== What this task involves ==
Every line in the records below that holds "Information" must be identified and copied.

[Opening Data in this exercise section]

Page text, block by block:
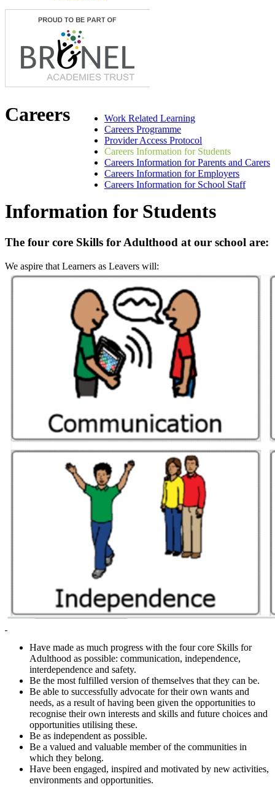
Work Related Learning
Careers Programme
Provider Access Protocol
Careers Information for Students
Careers Information for Parents and Carers
Careers Information for Employers
Careers Information for School Staff
Careers
Information for Students
The four core Skills for Adulthood at our school are:
We aspire that Learners as Leavers will:
Have made as much progress with the four core Skills for
Adulthood as possible: communication, independence,
interdependence and safety.
Be the most fulfilled version of themselves that they can be.
Be able to successfully advocate for their own wants and
needs, as a result of having been given the opportunities to
recognise their own interests and skills and future choices and
opportunities utilising these.
Be as independent as possible.
Be a valued and valuable member of the communities in
which they belong.
Have been engaged, inspired and motivated by new activities,
environments and opportunities.

[Closing Data in this exercise section]

== Your response ==
Careers Information for Students
Careers Information for Parents and Carers
Careers Information for Employers
Careers Information for School Staff
Information for Students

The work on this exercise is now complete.